Rare pathogenic variant burden in the XNDC1N gene and DM risk
For genome-wide gene-based rare variant burden analyses using pathogenic/likely pathogenic (P/LP) variants, we randomly split the SJLIFE EUR cohort a priori into discovery (N=1,550) and replication (N=1,552) datasets (see Methods). In the rare variant association analysis, we identified two genes with P/LP variant burden enrichment suggestively associated with DM in the SJLIFE EUR discovery sample (N=1,550; P<1.0×10-3): XNDC1N (XRCC1 N-terminal domain containing 1, N-terminal like; burden test P=8.5×10-4) and ZNF655 (zinc finger protein 655; burden test P=7.1×10-4) (Supplementary Table 11). In the separate replication analysis (N=1,552), only XNDC1N remained significantly associated (P=7.1×10-4). In the combined data, the association between DM risk and XNDC1N P/LP burden was genome-wide significant (Bonferroni-corrected P<0.05/679 genes=7.4×10-5). Carrying either of the two XNDC1N P/LP variants conferred 8.65 greater odds of DM risk (MAF=0.003, 95% CI: 3.02- 24.74; burden test P=8.1×10-6) (Table 4). Single variant analyses further revealed that both XNDC1N P/LP variants contribute to increased DM risk (Supplementary Table 12). For secondary validation, we compared XNDC1N rare pathogenic risk allele frequencies among healthy EUR adults in the Genome Aggregation Database (gnomAD) to SJLIFE EUR survivor controls and cases (Supplementary Table 13). Compared to healthy gnomAD controls, the odds of carrying XNDC1N risk alleles among SJLIFE EUR controls were similar. In contrast, the odds of carrying these risk alleles were significantly higher among survivors with DM compared to healthy gnomAD controls (rs200142185: OR=4.72, 95% CI: 1.33-13.94, P=8.8×10-3; rs771623613, OR=19.77, 95% CI: 2.26-236.43, P=3.2×10-3).

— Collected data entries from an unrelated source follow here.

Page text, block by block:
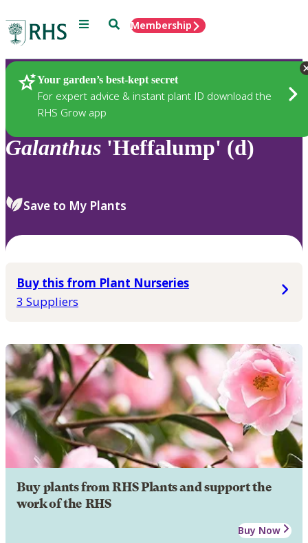
Menu SearchMembership
Your garden’s best-kept secret
For expert advice & instant plant ID download the
RHS Grow app
Plants
Galanthus 'Heffalump' (d)
Save to My Plants
Buy this from Plant Nurseries
3 Suppliers
Buy plants from RHS Plants and support the
work of the RHS
Buy Now
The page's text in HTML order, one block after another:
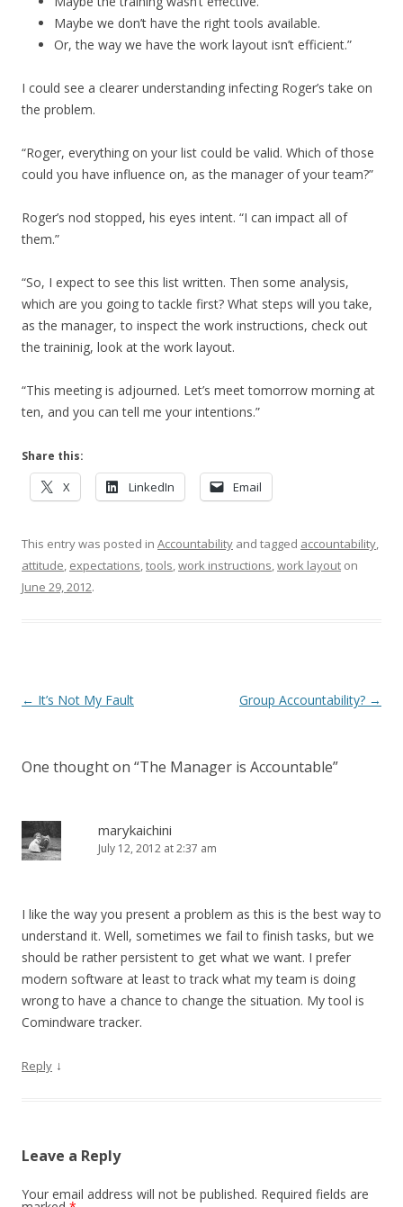
Maybe we don’t have the right tools available.
Or, the way we have the work layout isn’t efficient.”
I could see a clearer understanding infecting Roger’s take on
the problem.
“Roger, everything on your list could be valid. Which of those
could you have influence on, as the manager of your team?”
Roger’s nod stopped, his eyes intent. “I can impact all of
them.”
“So, I expect to see this list written. Then some analysis,
which are you going to tackle first? What steps will you take,
as the manager, to inspect the work instructions, check out
the traininig, look at the work layout.
“This meeting is adjourned. Let’s meet tomorrow morning at
ten, and you can tell me your intentions.”
Share this:
X LinkedIn Email
This entry was posted in Accountability and tagged accountability,
attitude, expectations,tools,work instructions,work layout on
June 29, 2012.
Post navigation
← It’s Not My Fault Group Accountability? →
One thought on “The Manager is Accountable”
marykaichini
July 12, 2012 at 2:37 am
I like the way you present a problem as this is the best way to
understand it. Well, sometimes we fail to finish tasks, but we
should be rather persistent to get what we want. I prefer
modern software at least to track what my team is doing
wrong to have a chance to change the situation. My tool is
Comindware tracker.
Reply ↓
Leave a Reply
Your email address will not be published. Required fields are
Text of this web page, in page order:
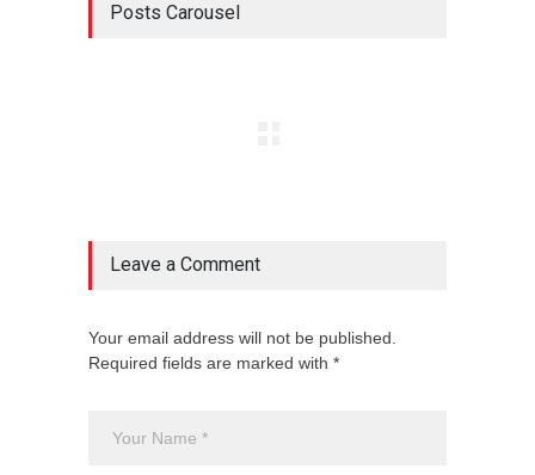
Posts Carousel
Leave a Comment
Your email address will not be published.
Required fields are marked with *
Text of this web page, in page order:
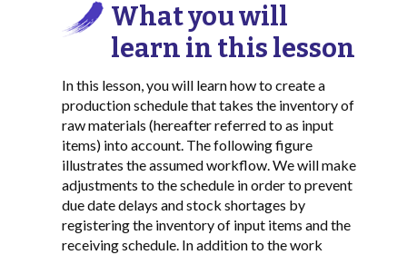
What you will
learn in this lesson
In this lesson, you will learn how to create a
production schedule that takes the inventory of
raw materials (hereafter referred to as input
items) into account. The following figure
illustrates the assumed workflow. We will make
adjustments to the schedule in order to prevent
due date delays and stock shortages by
registering the inventory of input items and the
receiving schedule. In addition to the work

XNDC1N pathogenic/likely pathogenic rare variation enrichment association with diabetes mellitus risk among childhood cancer survivors in SJLIFE
In silico functional annotation of DM risk variants
Functional annotations for all novel DM risk variants are provided in Supplementary Tables 14 and 15. The DM risk allele at the 8q11.21 locus index variant (rs6993752) is associated with SNTG1-region hypermethylation in BIOS QTL19 and overlaps putative promoter and enhancer chromatin states in liver and pancreas epigenomes. Index variants at 2p25.3, 5p15.2, and 19p12, all with evidence of trans-ancestral DM risk effects, overlap regions annotated with a Polycomb-repressed chromatin state in pancreatic cells. The 5p15.2 index variant risk allele is associated with increased alternative FAM173B splicing20, while the 19p12 index variant risk allele is associated with decreased transcription of nearby zinc finger proteins (ZNF257, ZNF492) in multiple tissues20. The XNDC1N rare pathogenic alleles are protein-truncating variants, overlapping transcribed regions in fat, liver, and pancreas epigenomes.
DISCUSSION
Using a well-characterized cohort of long-term survivors of childhood cancer with clinically-ascertained DM status and WGS data, we identified five novel DM risk loci. Among these, we found that common risk variants at three loci, 5p15.2 (LINC02112), 2p25.3 (MYT1L), 19p12 (ZNF492), contributed to increased risk of DM in both EUR and AFR survivors treated with alkylating agents. In particular, AFR survivors with these DM risk alleles who were treated with alkylating agents experienceddisproportionately greater odds of DM compared to their EUR counterpart. We also confirmed a general population 338-variant T2D PRS developed from a multi-ancestry genetic meta-analysis11 was potentially useful to survivors of AFR ancestry. Interestingly, this multi-ancestry T2D PRS was also associated with strikingly consistent increases in DM odds among EUR and AFR survivors treated with alkylating agents, contributing to its potential clinical utility for DM risk assessment in both ancestry groups. This study provides a step forward towards informing precision diabetes surveillance and survivorship care for all childhood cancer survivors, including those in minority ancestry groups.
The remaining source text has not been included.